*What this task involves:* What are the lines, word for word, from the line with "All our work" up to and including the line with "STAR Method Answer Generator" in the records below? Omit the pictures.
====== Data for the task ======
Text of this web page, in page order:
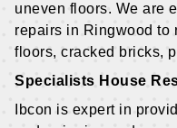
uneven floors. We are
repairs in Ringwood to
floors, cracked bricks,
Specialists House
Ibcon is expert in
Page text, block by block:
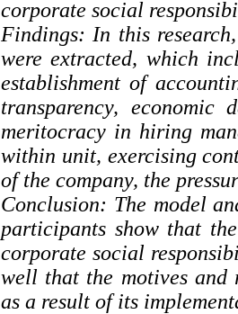
corporate social
Findings: In this
were extracted, which
establishment of
transparency, economic
meritocracy in hiring
within unit, exercising
of the company, the
Conclusion: The model
participants show that
corporate social
well that the motives and
as a result of its
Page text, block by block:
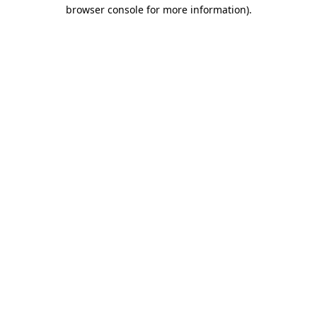
browser console for more information).
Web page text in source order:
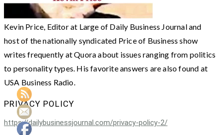
Kevin Price, Editor at Large of Daily Business Journal and
host of the nationally syndicated Price of Business show
writes frequently at Quora about issues ranging from politics
to personality types. His favorite answers are also found at
USA Business Radio.
PRIVACY POLICY
https://dailybusinessjournal.com/privacy-policy-2/
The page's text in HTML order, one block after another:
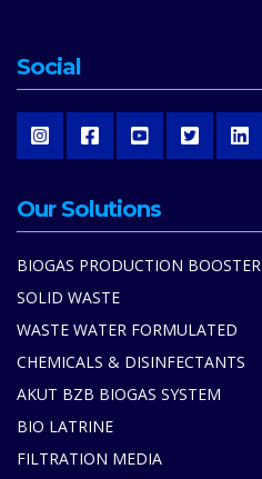
Social
Our Solutions
BIOGAS PRODUCTION BOOSTER
SOLID WASTE
WASTE WATER FORMULATED
CHEMICALS & DISINFECTANTS
AKUT BZB BIOGAS SYSTEM
BIO LATRINE
FILTRATION MEDIA
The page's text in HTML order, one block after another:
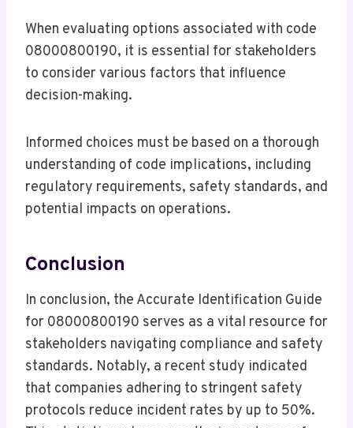
When evaluating options associated with code
08000800190, it is essential for stakeholders
to consider various factors that influence
decision-making.
Informed choices must be based on a thorough
understanding of code implications, including
regulatory requirements, safety standards, and
potential impacts on operations.
Conclusion
In conclusion, the Accurate Identification Guide
for 08000800190 serves as a vital resource for
stakeholders navigating compliance and safety
standards. Notably, a recent study indicated
that companies adhering to stringent safety
protocols reduce incident rates by up to 50%.
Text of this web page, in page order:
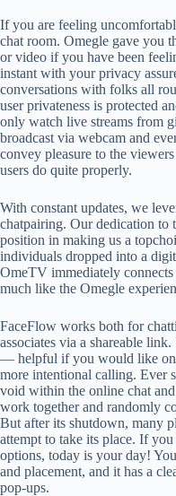
If you are feeling
chat room. Omegle gave you
or video if you have been
instant with your privacy
conversations with folks all
user privateness is protected
only watch live streams from
broadcast via webcam and
convey pleasure to the
users do quite properly.
With constant updates, we
chatpairing. Our dedication to
position in making us a
individuals dropped into a
OmeTV immediately
much like the Omegle
FaceFlow works both for
associates via a shareable
— helpful if you would like
more intentional calling. Ever
void within the online chat
work together and randomly
But after its shutdown, many
attempt to take its place. If
options, today is your day!
and placement, and it has a
pop-ups.
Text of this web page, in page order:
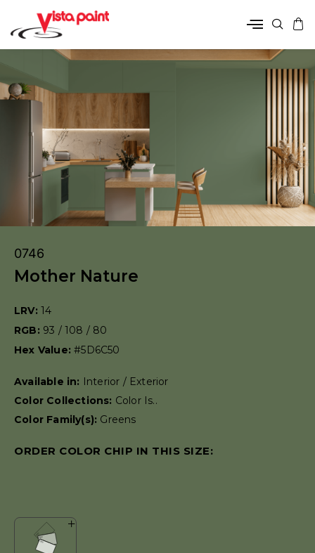
0746
Mother Nature
LRV: 14
RGB: 93 / 108 / 80
Hex Value:#5D6C50
Available in:
Interior / Exterior
Color Collections: Color Is..
Color Family(s): Greens
ORDER COLOR CHIP IN THIS SIZE:
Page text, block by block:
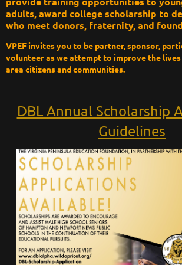
adults, award college scholarship to
who meet donors, fraternity, and
VPEF invites you to be partner, sponsor,
volunteer as we attempt to improve the
area citizens and communities.
DBL Annual Scholarship
Guidelines
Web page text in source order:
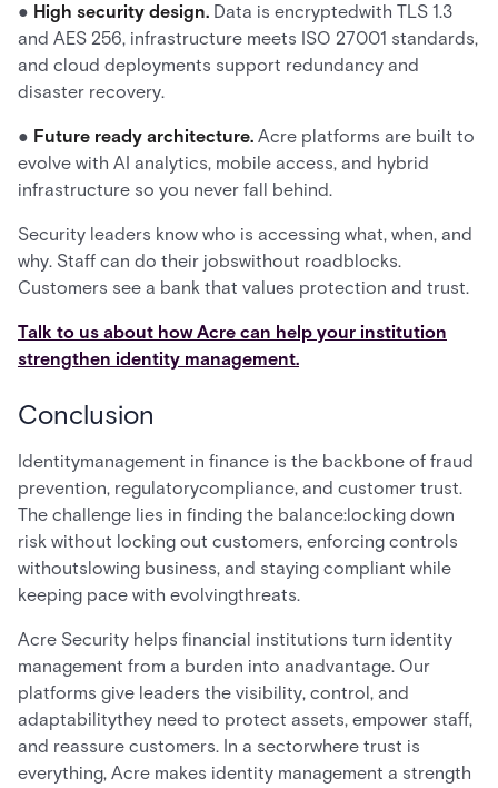
● High security design. Data is encryptedwith TLS 1.3
and AES 256, infrastructure meets ISO 27001 standards,
and cloud deployments support redundancy and
disaster recovery.
● Future ready architecture. Acre platforms are built to
evolve with AI analytics, mobile access, and hybrid
infrastructure so you never fall behind.
Security leaders know who is accessing what, when, and
why. Staff can do their jobswithout roadblocks.
Customers see a bank that values protection and trust.
Talk to us about how Acre can help your institution
strengthen identity management.
Conclusion
Identitymanagement in finance is the backbone of fraud
prevention, regulatorycompliance, and customer trust.
The challenge lies in finding the balance:locking down
risk without locking out customers, enforcing controls
withoutslowing business, and staying compliant while
keeping pace with evolvingthreats.
Acre Security helps financial institutions turn identity
management from a burden into anadvantage. Our
platforms give leaders the visibility, control, and
adaptabilitythey need to protect assets, empower staff,
and reassure customers. In a sectorwhere trust is
everything, Acre makes identity management a strength
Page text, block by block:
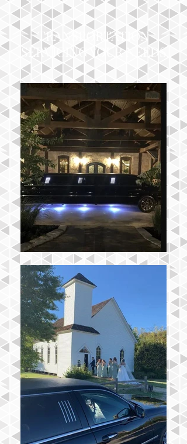
TRANSPORTATION
SERVICING YOUR NEEDS
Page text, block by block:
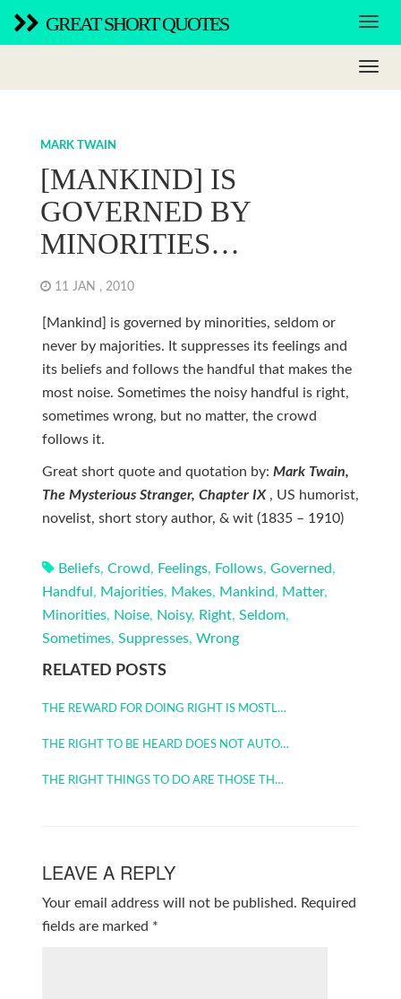
GREAT SHORT QUOTES
MARK TWAIN
[MANKIND] IS
GOVERNED BY
MINORITIES…
11 JAN , 2010
[Mankind] is governed by minorities, seldom or
never by majorities. It suppresses its feelings and
its beliefs and follows the handful that makes the
most noise. Sometimes the noisy handful is right,
sometimes wrong, but no matter, the crowd
follows it.
Great short quote and quotation by: Mark Twain,
The Mysterious Stranger, Chapter IX, US humorist,
novelist, short story author, & wit (1835 – 1910)
Beliefs, Crowd, Feelings, Follows, Governed,
Handful , Majorities, Makes, Mankind, Matter,
Minorities, Noise, Noisy, Right, Seldom,
Sometimes, Suppresses, Wrong
RELATED POSTS
THE REWARD FOR DOING RIGHT IS MOSTL…
THE RIGHT TO BE HEARD DOES NOT AUTO…
THE RIGHT THINGS TO DO ARE THOSE TH…
LEAVE A REPLY
Your email address will not be published. Required
fields are marked *
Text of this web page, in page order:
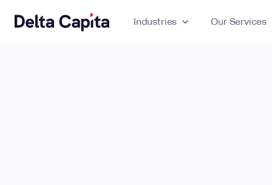
Industries expand_more Our Services
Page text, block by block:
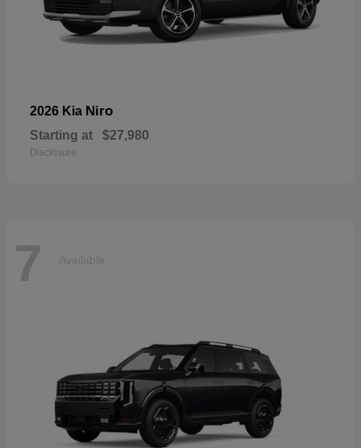
2026 Kia Niro
Starting at $27,980
Disclosure
7 Available
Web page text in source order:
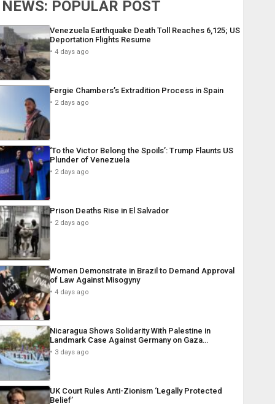
NEWS: POPULAR POST
Venezuela Earthquake Death Toll Reaches 6,125; US
Deportation Flights Resume
4 days ago
Fergie Chambers’s Extradition Process in Spain
2 days ago
‘To the Victor Belong the Spoils’: Trump Flaunts US
Plunder of Venezuela
2 days ago
Prison Deaths Rise in El Salvador
2 days ago
Women Demonstrate in Brazil to Demand Approval
of Law Against Misogyny
4 days ago
Nicaragua Shows Solidarity With Palestine in
Landmark Case Against Germany on Gaza…
3 days ago
UK Court Rules Anti-Zionism ‘Legally Protected
Belief’
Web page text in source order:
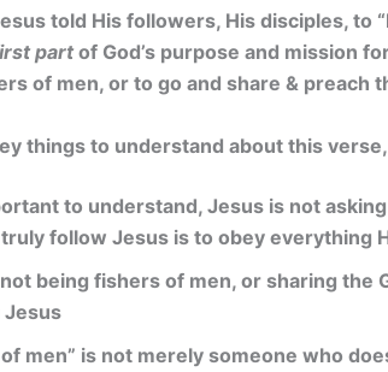
told His followers, His disciples, to
partof God’s purpose and mission
of men, or to go and share & preach
things to understand about this
to understand, Jesus is not
follow Jesus is to obey everything
being fishers of men, or sharing the
men” is not merely someone who
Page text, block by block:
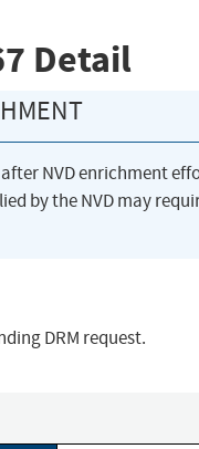
Detail
NVD enrichment
by the NVD may
DRM request.
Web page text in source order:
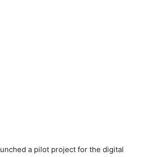
a pilot project for the digital
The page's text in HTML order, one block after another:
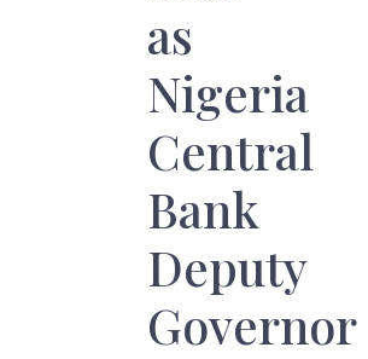
as
Nigeria
Central
Bank
Deputy
Governor
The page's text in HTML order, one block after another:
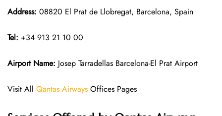
Address: 08820 El Prat de Llobregat, Barcelona, Spain
Tel: +34 913 21 10 00
Airport Name: Josep Tarradellas Barcelona-El Prat Airport
Visit All Qantas Airways Offices Pages
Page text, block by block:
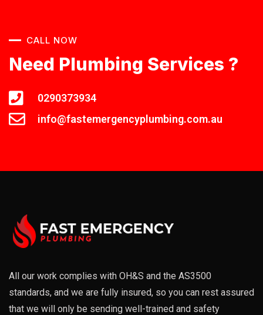
CALL NOW
Need Plumbing Services ?
0290373934
info@fastemergencyplumbing.com.au
All our work complies with OH&S and the AS3500
standards, and we are fully insured, so you can rest assured
that we will only be sending well-trained and safety
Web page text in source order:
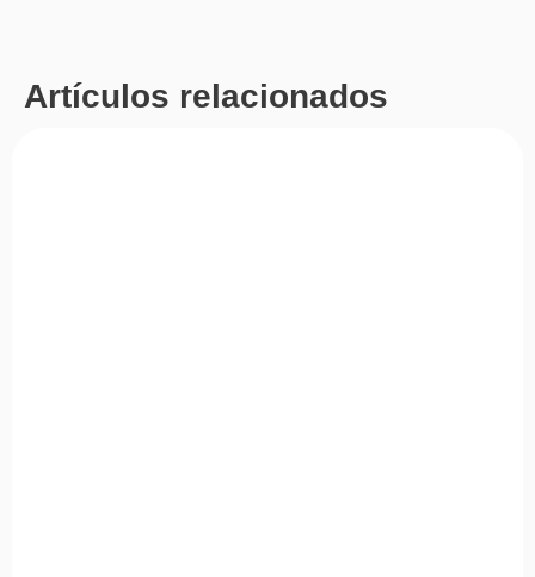
Artículos relacionados
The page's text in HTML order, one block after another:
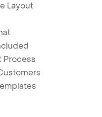
Layout
Process
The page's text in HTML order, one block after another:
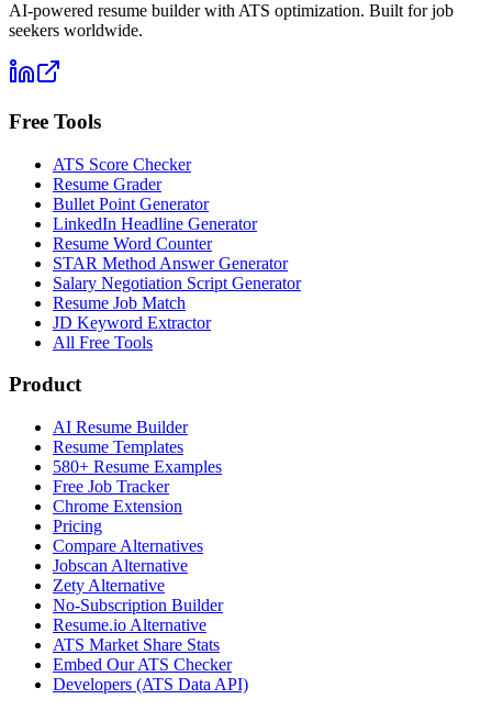
AI-powered resume builder with ATS optimization. Built for job
seekers worldwide.
Free Tools
ATS Score Checker
Resume Grader
Bullet Point Generator
LinkedIn Headline Generator
Resume Word Counter
STAR Method Answer Generator
Salary Negotiation Script Generator
Resume Job Match
JD Keyword Extractor
All Free Tools
Product
AI Resume Builder
Resume Templates
580+ Resume Examples
Free Job Tracker
Chrome Extension
Pricing
Compare Alternatives
Jobscan Alternative
Zety Alternative
No-Subscription Builder
Resume.io Alternative
ATS Market Share Stats
Embed Our ATS Checker
Developers (ATS Data API)
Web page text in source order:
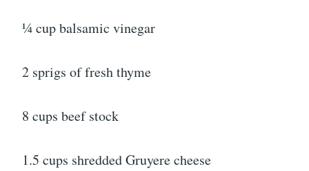
¼ cup balsamic vinegar
2 sprigs of fresh thyme
8 cups beef stock
1.5 cups shredded Gruyere cheese
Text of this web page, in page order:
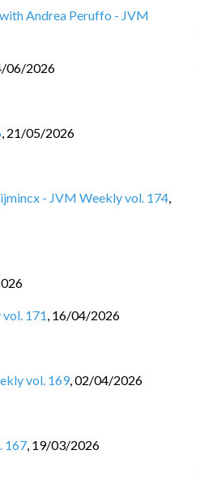
Andrea Peruffo - JVM
06/2026
, 21/05/2026
- JVM Weekly vol. 174,
171, 16/04/2026
vol. 169,02/04/2026
167, 19/03/2026
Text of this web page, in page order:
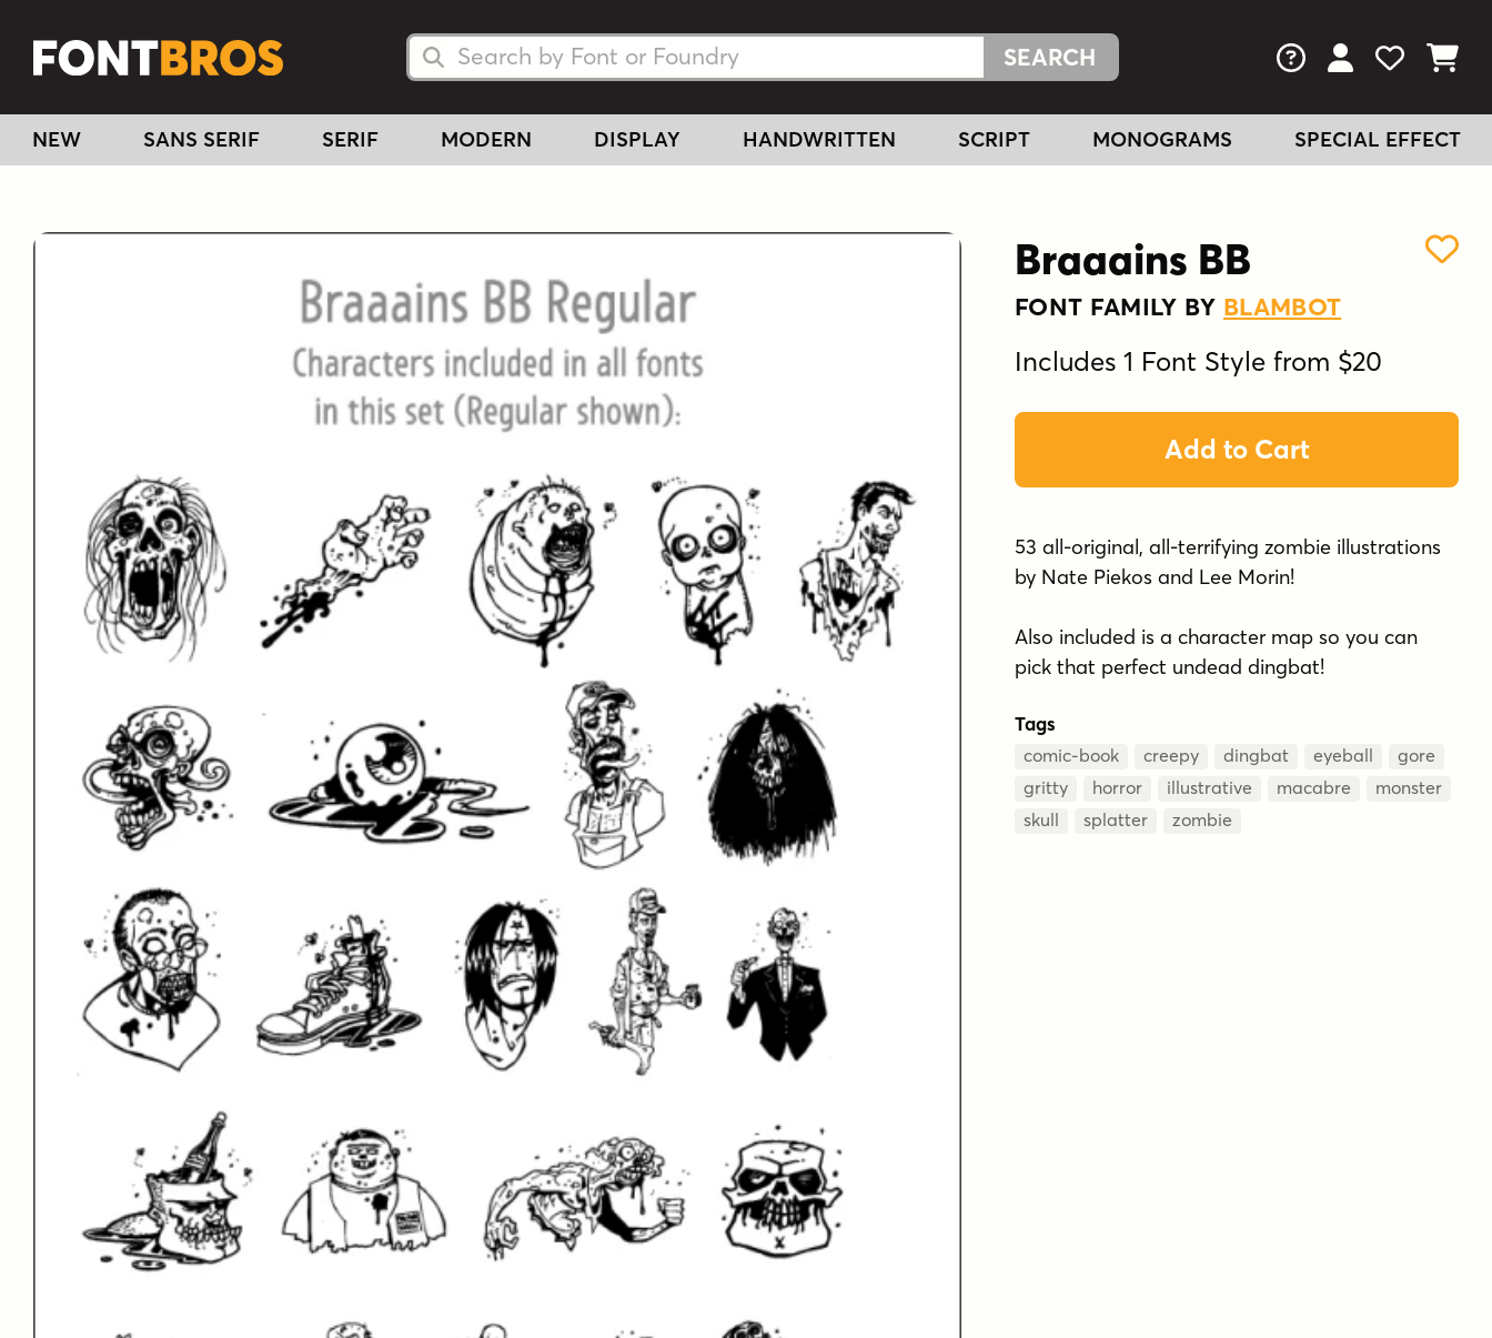
Search Fonts
Search Fonts FAQs View Your
View
View
NEW SANS SERIF SERIF MODERN DISPLAY HANDWRITTEN SCRIPT MONOGRAMS SPECIAL EFFECT
Braaains BB
FONT FAMILY BY BLAMBOT
Includes 1 Font Style from $20
Add to Cart
53 all-original, all-terrifying zombie illustrations
by Nate Piekos and Lee Morin!
Also included is a character map so you can
pick that perfect undead dingbat!
Tags
comic-book creepy dingbat eyeball
gore
gritty
horror illustrative macabre
monster
skull
splatter zombie
Font Size–60px
Font Glyphs
View All 99 Glyphs
Type Your Text Here
More Fonts From Blambot
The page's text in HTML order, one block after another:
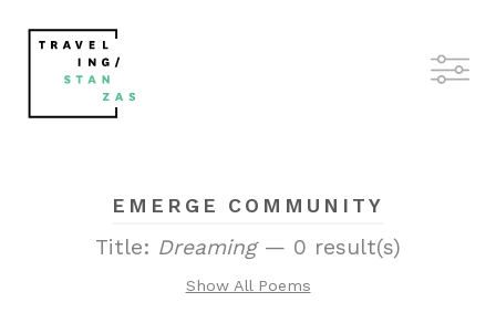
EMERGE COMMUNITY
Title: Dreaming— 0 result(s)
Show All Poems
======
*Response below:*
All our work complies with OH&S and the AS3500
standards, and we are fully insured, so you can rest assured
that we will only be sending well-trained and safety
Web page text in source order:
Artículos relacionados
The page's text in HTML order, one block after another:
Layout
Process
The page's text in HTML order, one block after another:
AI-powered resume builder with ATS optimization. Built for job
seekers worldwide.
Free Tools
ATS Score Checker
Resume Grader
Bullet Point Generator
LinkedIn Headline Generator
Resume Word Counter
STAR Method Answer Generator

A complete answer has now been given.